» Assignment: Please reproduce the entries that follow without a single difference.

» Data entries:
--

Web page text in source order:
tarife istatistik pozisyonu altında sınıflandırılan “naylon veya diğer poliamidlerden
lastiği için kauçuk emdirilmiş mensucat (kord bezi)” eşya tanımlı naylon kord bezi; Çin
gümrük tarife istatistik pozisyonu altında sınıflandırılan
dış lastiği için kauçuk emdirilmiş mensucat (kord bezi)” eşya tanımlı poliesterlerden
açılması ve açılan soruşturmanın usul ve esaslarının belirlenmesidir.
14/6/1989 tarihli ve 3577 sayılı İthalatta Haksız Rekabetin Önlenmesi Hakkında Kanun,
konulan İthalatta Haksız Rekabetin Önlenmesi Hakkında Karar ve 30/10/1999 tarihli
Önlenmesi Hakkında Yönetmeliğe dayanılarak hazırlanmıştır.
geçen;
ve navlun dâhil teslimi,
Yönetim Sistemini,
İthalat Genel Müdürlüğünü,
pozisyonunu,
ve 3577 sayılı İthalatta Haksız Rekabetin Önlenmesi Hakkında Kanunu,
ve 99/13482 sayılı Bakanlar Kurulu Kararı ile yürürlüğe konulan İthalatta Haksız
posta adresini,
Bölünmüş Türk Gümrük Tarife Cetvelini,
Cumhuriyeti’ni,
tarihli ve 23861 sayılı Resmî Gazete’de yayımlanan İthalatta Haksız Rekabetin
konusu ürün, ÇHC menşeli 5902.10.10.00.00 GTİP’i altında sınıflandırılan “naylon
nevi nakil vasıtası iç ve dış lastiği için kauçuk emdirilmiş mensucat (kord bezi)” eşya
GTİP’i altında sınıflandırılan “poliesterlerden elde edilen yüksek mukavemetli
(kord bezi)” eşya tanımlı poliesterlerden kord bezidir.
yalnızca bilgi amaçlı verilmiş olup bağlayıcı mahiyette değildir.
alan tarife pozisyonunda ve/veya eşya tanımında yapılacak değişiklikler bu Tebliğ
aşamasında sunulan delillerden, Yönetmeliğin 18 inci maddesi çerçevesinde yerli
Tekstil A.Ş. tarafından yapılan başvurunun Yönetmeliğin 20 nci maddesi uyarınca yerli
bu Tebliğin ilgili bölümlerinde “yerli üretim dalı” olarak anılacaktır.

--

» Solution for this exercise:
Web page text in source order:
tarife istatistik pozisyonu altında sınıflandırılan “naylon veya diğer poliamidlerden
lastiği için kauçuk emdirilmiş mensucat (kord bezi)” eşya tanımlı naylon kord bezi; Çin
gümrük tarife istatistik pozisyonu altında sınıflandırılan
dış lastiği için kauçuk emdirilmiş mensucat (kord bezi)” eşya tanımlı poliesterlerden
açılması ve açılan soruşturmanın usul ve esaslarının belirlenmesidir.
14/6/1989 tarihli ve 3577 sayılı İthalatta Haksız Rekabetin Önlenmesi Hakkında Kanun,
konulan İthalatta Haksız Rekabetin Önlenmesi Hakkında Karar ve 30/10/1999 tarihli
Önlenmesi Hakkında Yönetmeliğe dayanılarak hazırlanmıştır.
geçen;
ve navlun dâhil teslimi,
Yönetim Sistemini,
İthalat Genel Müdürlüğünü,
pozisyonunu,
ve 3577 sayılı İthalatta Haksız Rekabetin Önlenmesi Hakkında Kanunu,
ve 99/13482 sayılı Bakanlar Kurulu Kararı ile yürürlüğe konulan İthalatta Haksız
posta adresini,
Bölünmüş Türk Gümrük Tarife Cetvelini,
Cumhuriyeti’ni,
tarihli ve 23861 sayılı Resmî Gazete’de yayımlanan İthalatta Haksız Rekabetin
konusu ürün, ÇHC menşeli 5902.10.10.00.00 GTİP’i altında sınıflandırılan “naylon
nevi nakil vasıtası iç ve dış lastiği için kauçuk emdirilmiş mensucat (kord bezi)” eşya
GTİP’i altında sınıflandırılan “poliesterlerden elde edilen yüksek mukavemetli
(kord bezi)” eşya tanımlı poliesterlerden kord bezidir.
yalnızca bilgi amaçlı verilmiş olup bağlayıcı mahiyette değildir.
alan tarife pozisyonunda ve/veya eşya tanımında yapılacak değişiklikler bu Tebliğ
aşamasında sunulan delillerden, Yönetmeliğin 18 inci maddesi çerçevesinde yerli
Tekstil A.Ş. tarafından yapılan başvurunun Yönetmeliğin 20 nci maddesi uyarınca yerli
bu Tebliğin ilgili bölümlerinde “yerli üretim dalı” olarak anılacaktır.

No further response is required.